» **How to complete this task**:
Everything from the line containing "Web page text" through the end of the entries below must be set down exactly, and nothing else.

------

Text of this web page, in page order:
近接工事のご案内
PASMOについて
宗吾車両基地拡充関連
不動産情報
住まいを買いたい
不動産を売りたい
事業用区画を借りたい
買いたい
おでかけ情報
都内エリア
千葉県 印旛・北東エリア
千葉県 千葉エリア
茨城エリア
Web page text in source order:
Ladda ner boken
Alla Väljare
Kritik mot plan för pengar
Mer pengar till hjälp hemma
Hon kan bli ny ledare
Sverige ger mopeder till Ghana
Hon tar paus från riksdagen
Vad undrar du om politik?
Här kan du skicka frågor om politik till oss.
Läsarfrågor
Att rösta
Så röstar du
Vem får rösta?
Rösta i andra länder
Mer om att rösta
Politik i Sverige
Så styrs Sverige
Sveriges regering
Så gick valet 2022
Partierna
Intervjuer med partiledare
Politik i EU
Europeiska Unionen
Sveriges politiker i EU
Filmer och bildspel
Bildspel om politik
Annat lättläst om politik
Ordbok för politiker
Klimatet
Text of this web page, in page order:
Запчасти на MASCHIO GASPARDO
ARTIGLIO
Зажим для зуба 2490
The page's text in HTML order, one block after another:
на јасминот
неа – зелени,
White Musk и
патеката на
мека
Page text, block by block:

------

» **Exercise response**:
Web page text in source order:
Ladda ner boken
Alla Väljare
Kritik mot plan för pengar
Mer pengar till hjälp hemma
Hon kan bli ny ledare
Sverige ger mopeder till Ghana
Hon tar paus från riksdagen
Vad undrar du om politik?
Här kan du skicka frågor om politik till oss.
Läsarfrågor
Att rösta
Så röstar du
Vem får rösta?
Rösta i andra länder
Mer om att rösta
Politik i Sverige
Så styrs Sverige
Sveriges regering
Så gick valet 2022
Partierna
Intervjuer med partiledare
Politik i EU
Europeiska Unionen
Sveriges politiker i EU
Filmer och bildspel
Bildspel om politik
Annat lättläst om politik
Ordbok för politiker
Klimatet
Text of this web page, in page order:
Запчасти на MASCHIO GASPARDO
ARTIGLIO
Зажим для зуба 2490
The page's text in HTML order, one block after another:
на јасминот
неа – зелени,
White Musk и
патеката на
мека
Page text, block by block:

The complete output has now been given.